The “fascist lite” offensive manages to make the Left look bad on all fronts: it crushes its image, uses its opposition to promote itself, and denies it credit for its role in protecting democracy.

At the end of nine consecutive years of Likud rule, the option of an election upset appears even more distant, with the hegemony war playing a significant role in preserving the Right’s hold on power.

Israeli Prime Minister Benjamin Netanyahu and Hungarian Prime Minister Viktor Orban hold a Rubik's Cube at the Hungary-Israel Business Forum in Budapest, Hungary, July 19, 2017. (Haim Zach/GPO)
Israeli Prime Minister Benjamin Netanyahu and Hungarian Prime Minister Viktor Orban hold a Rubik’s Cube at the Hungary-Israel Business Forum in Budapest, Hungary, July 19, 2017. (Haim Zach/GPO)

Pandering to the base

If the hegemony war is a methodical effort whose objective is to uproot the Left from all its extra-parliamentary sources of influence, while delegitimizing its values and positions, how can the Left ever get itself out of the crosshairs?

The Left was defeated because its two primary defense tactics were ineffective, or worse. Criticizing fascism is one defense that, while necessary, will not turn the tables in the hegemony war. The second defense, capitulating to the Right’s offensive, is defeatist. Instead of pushing back on the onslaught, it helps promote the Right’s moral intellectual revolution, through which it further entrenches itself as the hegemonic power and puts the Left on the defensive.
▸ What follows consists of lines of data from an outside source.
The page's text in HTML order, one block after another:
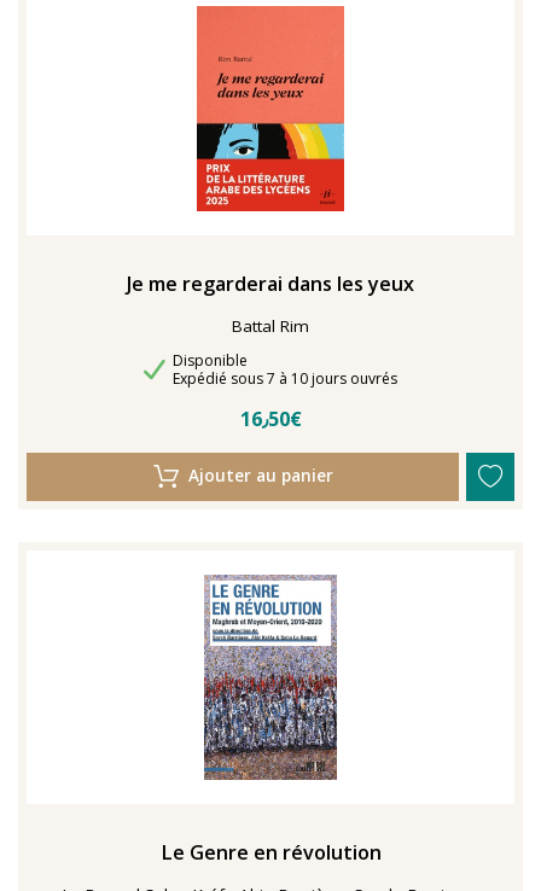
Je me regarderai dans les yeux
Battal Rim
Disponibilité
Disponible
Délais de livraison
Expédié sous 7 à 10 jours ouvrés
16٫50€
Ajouter au panier
Le Genre en révolution

That is why the right way to disrupt this mechanism is by facing it head on. This means a principal rejection – similar to that of the settler Right during the days of Oslo – of the right-wing revolution, which sees no difference between the state and the values of occupation and Jewish supremacy. An unequivocal and uncompromising opposition, even if unpopular in the short term, is essential for rehabilitating the Left’s leadership potential in the long term.

The Left should “radicalize” itself, not moderate itself. A left-ward shift that moves closer to the “hard” left, rather than abandoning it, would be a late but much-needed response to the radicalization of the Right in the last decade. The Right should serve as a model. It embraces all corners of its base because it understands that rallying around an ideology and forming unity within the camp are essential for subverting the hegemony.
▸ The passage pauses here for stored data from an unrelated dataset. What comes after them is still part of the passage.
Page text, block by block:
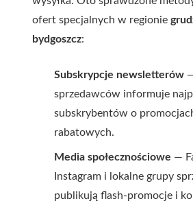
ofert specjalnych w regionie
bydgoszcz:
Subskrypcje newsletterów
sprzedawców informuje
subskrybentów o
rabatowych.
Media społecznościowe —
Instagram i lokalne grupy
publikują flash-promocje i

Is there reason to be concerned that the Right – in response to determined opposition from the Left – will deepen its fascism and remove its masks? Will the day come when the government will put its opponents in jail? In my opinion, despite the endless occupation, the culture of democracy in Israel is stronger than in Poland, Hungary, Russia or Turkey, and the identification with democratic and global values is stronger. In Israel, it will be harder to garner public support for full-blown fascism and ignore international criticism. That is why it is fair to assume that resolute opposition will burst the “fascist lite” bubble and will cause the Right to retreat from this strategy. This kind of retreat will distance the state from the dangers of fascism and re-open the political competition.
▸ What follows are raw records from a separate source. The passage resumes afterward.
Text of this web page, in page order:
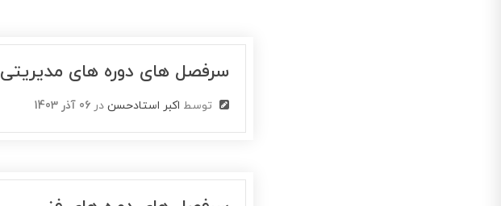
سرفصل های دوره های مدیریتی
توسط اکبر استادحسن در 06 آذر 1403
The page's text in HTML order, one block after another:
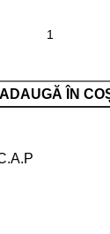
3 bule cm.60
ADAUGĂ ÎN
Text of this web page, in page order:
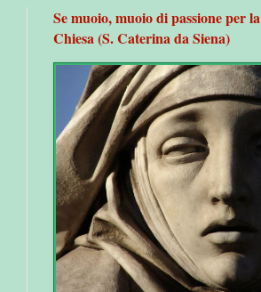
Se muoio, muoio di passione per la
Chiesa (S. Caterina da Siena)

Over the last decade, the Israeli Right has demonstrated innovation, determination, and successful public outreach that led to impressive gains in the hegemony war. The result has been the tragic demise of the Left, which lost its public standing, along with the loss of hope, a solution to the Arab-Israeli conflict, and a solution to other national problems. As such, the prerequisite for solving the conflict is overcoming the despair and channeling one’s energy into renewing the hegemonic struggle: moving toward strategic actions that can put an end to the Right’s onslaught and restore the Left’s influence and leadership.